Wenn sanfter Nebel durch die engen Gassen zieht, dann steht die Zeit still. So schön die "Goldene Stadt" im Sonnenschein glänzt, sobald weiße Schwaden an den mittelalterlichen Mauern und Brücken vorbeischleichen, scheinen die Geister der Geschichte wach zu werden. Prag ist zu jeder Jahreszeit zauberhaft, aber gerade im Herbst und Winter lädt das böhmische Juwel ein, auf verwunschenen Pfaden zu wandeln.
Hollywood des Ostens
Paris mag für viele das pochende Herz der Romantik sein, wir haben uns jedoch in den magischen Charme von Prag verliebt. Die wunderschön restaurierte Altstadt mit ihren dicken Steinmauern, bunten Hausfassaden und holprigem Kopfsteinpflaster ist kuscheliger und gemütlicher als die mondänen Boulevards der französischen Cité d'Amour, auf Schritt und Tritt hat man das Gefühl, in den Kulissen eines historischen Liebes-Epos zu wandeln. Kein Wunder, dass die pittoreske Stadt längst als Hollywood des Ostens gilt.
Am Abend wird Prag in warmes Licht getaucht. Um das Flair längst vergangener Tage heraufzubeschwören, imitieren die nostalgischen Straßenlaternen die Gasbeleuchtung von einst. Einige werden tatsächlich noch mit Gas betrieben. Und so kann es passieren, dass einem bei Einbruch der Dunkelheit ein Laternenanzünder in historischer Kleidung begegnet.
Bekannte und weniger bekannte Sehenswürdigkeiten
Neben den bekanntesten Sehenswürdigkeiten wie dem Hradschin, der mächtigen Burganlage, die über der Stadt thront, dem Altstädter Ring mit seinem astronomischen Uhrturm, vor dem sich zu jeder vollen Stunde Touristenscharen versammeln, um die Parade der zwölf Apostel zu beobachten, der einzigartigen Karlsbrücke, deren Figuren abends mystische Schatten werfen, oder dem jüdischen Friedhof, wo Tausende verwitternde Grabsteine morbide Schönheit versprühen, sind es gerade auch die kleineren Ecken, in denen man in liebevoller Eintracht flanieren kann.
Nach einer originellen Stadttour in einem Oldtimer-Cabrio – im Winter besonders romantisch, weil man sich unter der Decke gegen die Kälte eng zusammenkuscheln muss –, kann man das unbekanntere Prag erkunden: Zum Beispiel die Insel Kampa – das "kleine Venedig" liegt direkt zu Füßen der Karlsbrücke. Auf den Geländern der Brücken über den Mühlgraben Èertovka, wo noch heute das alte Mühlrad klappert, bringen Menschen aus aller Welt ihre Liebesschlösser an. Nur wenige Meter entfernt erstreckt sich die John-Lennon-Mauer mit ihren bunten Graffiti. Einst war das Konterfei des Beatle Protest gegen das kommunistische Regime, heute hinterlassen Sprayer hier Botschaften der Liebe und des Friedens.

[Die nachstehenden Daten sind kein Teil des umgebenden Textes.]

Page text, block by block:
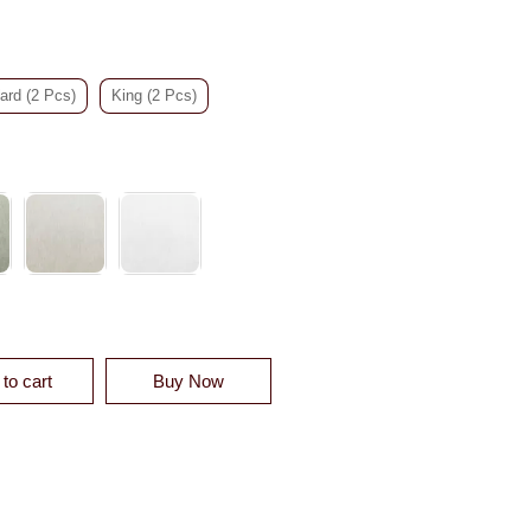
(2 Pcs) King (2 Pcs)
DUVET SHAM QUANTITY
to cart Buy Now

"Neue Welt" einer der malerischsten Winkel der Stadt
"Neue Welt" heißt einer der malerischsten Winkel der Stadt. Lange Zeit galt Nový Svìt als Geheimtipp echter Prag-Kenner. Und noch immer verirren sich nach Einbruch der Dunkelheit wenige Touristen in das einstige Armenviertel, das im 16. Jahrhundert entlang der Burgmauern entstand. Ein wenig erinnern die kleinen Häuschen an das "Goldene Gässchen", nur ohne die Menschenmassen, die sich durch die berühmte Häuserzeile am Hradschin schieben. Heute haben sich in der alten Neuen Welt zahlreiche Künstler und gemütliche Restaurants eingenistet. Einmal in der Stunde schallt das Marienlied der Glocken der nahe liegenden Loreto-Kirche durch die engen Gassen.

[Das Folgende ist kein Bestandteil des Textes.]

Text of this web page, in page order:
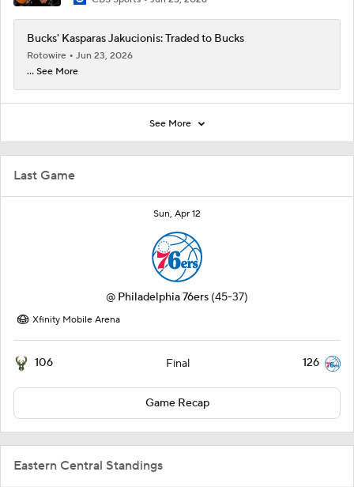
Last Game
Sun, Apr 12
@ Philadelphia 76ers (45-37)
Xfinity Mobile Arena
106 Final 126
Game Recap
Eastern Central Standings
Bucks' Kasparas Jakucionis: Traded to Bucks
Rotowire
Jun 23, 2026
... See More
See More

Von hier ist es kein weiter Spaziergang mehr bis zum Petøín, dem Laurenziberg. Dieser höchste der "sieben Hügel" Prags ist eine Pilgerstätte für Verliebte. Über sie wacht das Denkmal des Dichters Karel Hynek Mácha. Ein Kuss vor seinem starren Auge soll die Liebe auf ewig besiegeln. Hier findet man – abseits des Pariser Boulevards, auf dem man seine(n) Liebste(n) mit Luxusgeschenken aus den feinsten Mode- und Schmuckhäusern verwöhnen kann – ein kleines Stück Paris: den "Prager Eiffelturm" – der Aussichtsturm ist eine genaue Nachbildung des Originals, nur fünfmal kleiner. Der Blick hinab auf die "Stadt der Hundert Türme" ist aber mindestens ebenso opulent wie bei seinem großen Bruder. Und der Romantik-Faktor ebenso!